In photogrammetric processes, cameras should be calibrated to take accurate 3D geometric measurements from their images. This calibration involves estimating their internal orientation. This is obtained using the camera self-calibration bundle adjustment method via MicMac, a free open-source photogrammetric software developed by IGN . The method used in MicMac is based on SIFT points and the matching relationship in stereo images. It is applied to each pair of multiple view images taken using an un-calibrated camera. We use the radial standard distortion model  in our work.
This algorithm is implemented and executed in the camera and is intended to benefit from the FPGA acceleration. It was initially developed on a desktop PC.
The architecture of the algorithm is illustrated in Figure 4.
The detection of features is a fundamental task in computer vision applications, such as motion detection, object recognition and tracking, 3D reconstruction, visual odometry, etc. A feature can be defined as a pattern or distinct structure with special properties found in an image. Most of the time, these features are used in further processing steps. In our work, the feature detection algorithm was mainly selected on the basis of its ability to find a reasonable number of good features in a single image (leading by correlation to unambiguous matches in other images) and by the possibility for easy implementation in hardware. After analyzing the main existing feature detectors [26,27,28], we selected the FAST detector algorithm developed by .
This detector is many times faster in software than other existing detectors , proving that it is conceptually simple, leading to the fact that it can be easily implemented in hardware.

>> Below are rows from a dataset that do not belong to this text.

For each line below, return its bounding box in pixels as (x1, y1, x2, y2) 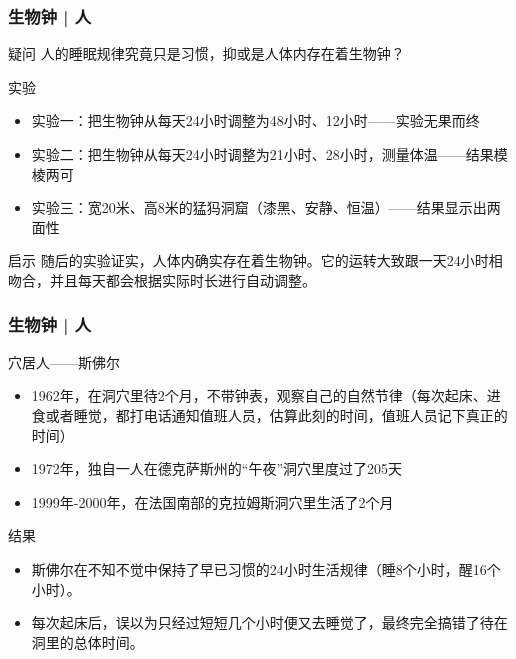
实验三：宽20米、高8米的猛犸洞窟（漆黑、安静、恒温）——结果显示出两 (31, 197, 501, 218)
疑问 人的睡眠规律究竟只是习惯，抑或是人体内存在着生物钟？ (8, 43, 405, 64)
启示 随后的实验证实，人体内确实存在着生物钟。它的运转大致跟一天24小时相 (8, 250, 503, 271)
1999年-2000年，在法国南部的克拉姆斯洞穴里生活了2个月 (31, 491, 394, 512)
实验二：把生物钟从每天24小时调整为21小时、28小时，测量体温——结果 (31, 144, 494, 164)
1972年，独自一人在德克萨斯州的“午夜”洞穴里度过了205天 (31, 458, 403, 479)
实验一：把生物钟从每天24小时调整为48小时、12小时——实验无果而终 (31, 110, 480, 131)
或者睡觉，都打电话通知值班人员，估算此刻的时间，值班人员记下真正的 (45, 404, 508, 425)
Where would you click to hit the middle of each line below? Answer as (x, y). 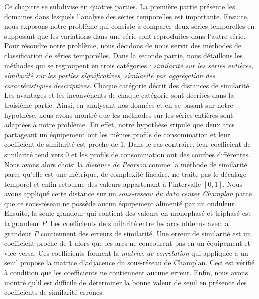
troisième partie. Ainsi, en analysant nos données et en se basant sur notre (119, 104)
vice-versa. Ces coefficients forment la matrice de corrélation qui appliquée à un (126, 252)
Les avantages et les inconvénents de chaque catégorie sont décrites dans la (119, 95)
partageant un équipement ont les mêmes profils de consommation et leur (117, 134)
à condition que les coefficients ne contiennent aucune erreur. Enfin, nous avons (126, 273)
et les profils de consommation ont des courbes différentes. (161, 154)
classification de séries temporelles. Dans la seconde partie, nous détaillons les (123, 55)
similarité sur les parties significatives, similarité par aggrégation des (110, 75)
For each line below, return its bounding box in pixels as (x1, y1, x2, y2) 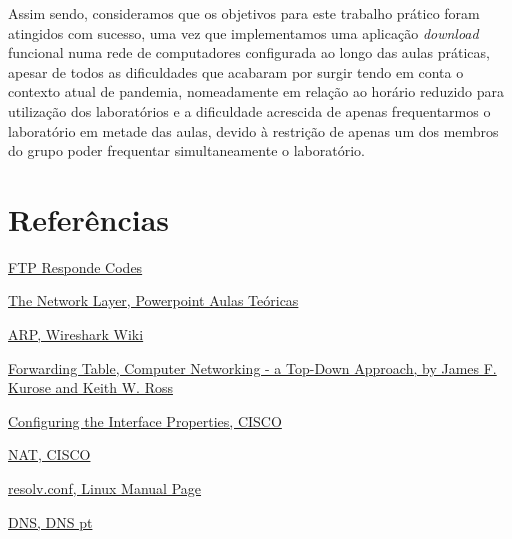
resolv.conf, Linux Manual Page (8, 478, 202, 499)
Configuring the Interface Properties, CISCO (8, 410, 282, 431)
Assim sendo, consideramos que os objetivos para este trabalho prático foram (8, 3, 480, 23)
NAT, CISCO (8, 444, 91, 465)
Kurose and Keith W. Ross (8, 377, 173, 398)
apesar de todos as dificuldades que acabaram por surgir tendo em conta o (8, 61, 464, 82)
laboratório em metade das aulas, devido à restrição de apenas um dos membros (8, 120, 499, 141)
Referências (8, 198, 170, 239)
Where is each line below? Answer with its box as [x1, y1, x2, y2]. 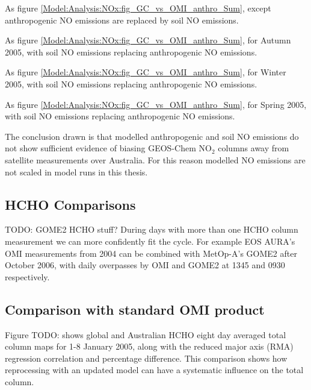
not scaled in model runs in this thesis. [5, 165, 148, 178]
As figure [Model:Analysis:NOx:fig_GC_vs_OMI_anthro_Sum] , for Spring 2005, [5, 98, 307, 110]
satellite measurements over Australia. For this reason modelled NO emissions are [5, 153, 306, 166]
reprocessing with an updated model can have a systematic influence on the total [5, 363, 304, 376]
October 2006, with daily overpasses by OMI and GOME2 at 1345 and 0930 [5, 259, 285, 271]
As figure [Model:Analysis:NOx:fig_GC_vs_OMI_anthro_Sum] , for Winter [5, 66, 286, 78]
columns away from [218, 142, 289, 154]
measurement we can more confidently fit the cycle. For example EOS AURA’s [5, 234, 295, 247]
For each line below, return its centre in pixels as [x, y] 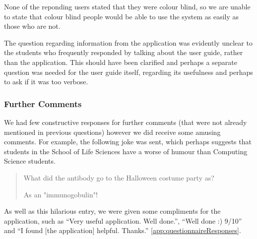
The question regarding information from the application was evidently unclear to [128, 42]
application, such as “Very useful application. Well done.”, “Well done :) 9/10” [123, 220]
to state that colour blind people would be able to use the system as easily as [122, 16]
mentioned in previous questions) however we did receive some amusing [112, 132]
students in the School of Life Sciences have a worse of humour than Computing [126, 151]
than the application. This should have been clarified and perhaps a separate [121, 62]
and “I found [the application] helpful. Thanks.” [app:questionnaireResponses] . [123, 230]
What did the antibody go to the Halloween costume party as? [119, 177]
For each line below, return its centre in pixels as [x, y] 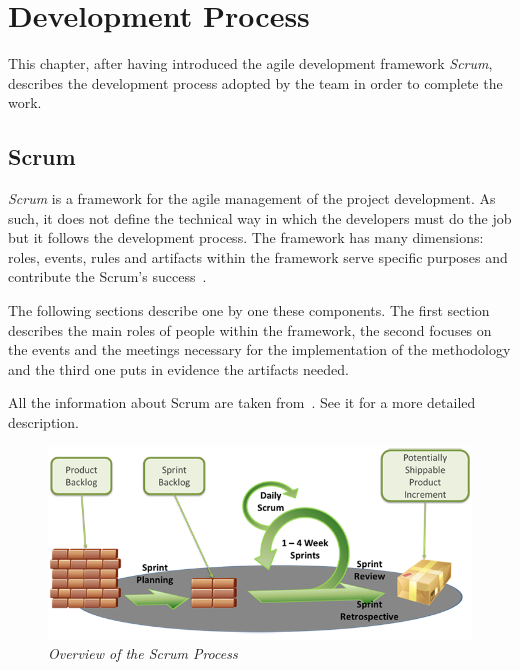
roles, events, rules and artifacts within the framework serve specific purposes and [258, 256]
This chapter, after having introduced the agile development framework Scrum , [250, 63]
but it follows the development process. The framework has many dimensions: [246, 237]
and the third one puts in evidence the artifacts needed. [178, 368]
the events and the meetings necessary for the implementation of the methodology [259, 349]
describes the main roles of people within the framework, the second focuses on [250, 329]
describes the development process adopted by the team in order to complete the [255, 82]
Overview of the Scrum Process [143, 653]

In our application, we will not consider the stability of the detector because feature points will only be detected in the first image and then searched for by template matching in other images. Another advantage is that FAST requires far less resources than other detectors and, in parallel, offers sufficient performance for our application.

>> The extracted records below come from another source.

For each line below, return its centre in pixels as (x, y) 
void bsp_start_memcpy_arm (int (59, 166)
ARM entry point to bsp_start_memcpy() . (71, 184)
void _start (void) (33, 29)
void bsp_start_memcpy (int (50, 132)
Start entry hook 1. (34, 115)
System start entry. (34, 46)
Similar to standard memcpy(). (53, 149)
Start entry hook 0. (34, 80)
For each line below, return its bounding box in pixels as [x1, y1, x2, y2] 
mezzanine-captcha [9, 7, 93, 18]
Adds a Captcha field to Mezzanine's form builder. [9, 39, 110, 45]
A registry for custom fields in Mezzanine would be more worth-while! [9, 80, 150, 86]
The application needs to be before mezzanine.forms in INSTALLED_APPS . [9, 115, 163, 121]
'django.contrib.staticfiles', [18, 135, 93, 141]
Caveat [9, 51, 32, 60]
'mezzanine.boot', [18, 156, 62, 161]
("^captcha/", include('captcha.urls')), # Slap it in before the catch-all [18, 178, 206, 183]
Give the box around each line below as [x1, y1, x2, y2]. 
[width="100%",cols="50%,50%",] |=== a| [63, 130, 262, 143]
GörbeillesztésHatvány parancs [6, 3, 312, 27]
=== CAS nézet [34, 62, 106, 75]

On the other hand, the FAST detector is dependent, as many other detectors, on a threshold, which must be set according to the image noise level, especially as FAST has been shown to be sensitive to high-level noise [26,27]. However, in our camera, the noise level is reduced to be constant in RMS with respect to gray levels by using the non-linear LUT (Look-Up Tables), which translate the 12 bits of pixel data into 8 bits. We can then use a threshold value independent of image brightness level and content.

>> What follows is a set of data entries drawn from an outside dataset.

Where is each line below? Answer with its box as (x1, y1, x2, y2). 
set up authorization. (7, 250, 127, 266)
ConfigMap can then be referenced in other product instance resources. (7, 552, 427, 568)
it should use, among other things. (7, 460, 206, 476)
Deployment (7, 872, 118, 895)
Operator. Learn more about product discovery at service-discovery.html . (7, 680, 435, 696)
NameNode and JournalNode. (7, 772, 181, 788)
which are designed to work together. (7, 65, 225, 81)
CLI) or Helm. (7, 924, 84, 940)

The authors of  show that FAST tends to detect a high number of feature points in high textured zones, but not in low textured zones. This means that the feature points may be concentrated only in high textured zones or in a specific zone of the image. This non-uniform distribution of points makes the estimation of transformation (rotation or homography) between images less accurate . To limit the high number of feature points in high textured zones and ensure, if possible, that even low textured structure zones may obtain feature points when using a low threshold value, we use a grid-adapted feature selection approach that can maintain a compromise between achieving a more uniform distribution of feature points over the image and implementing this approach in hardware in a simple way.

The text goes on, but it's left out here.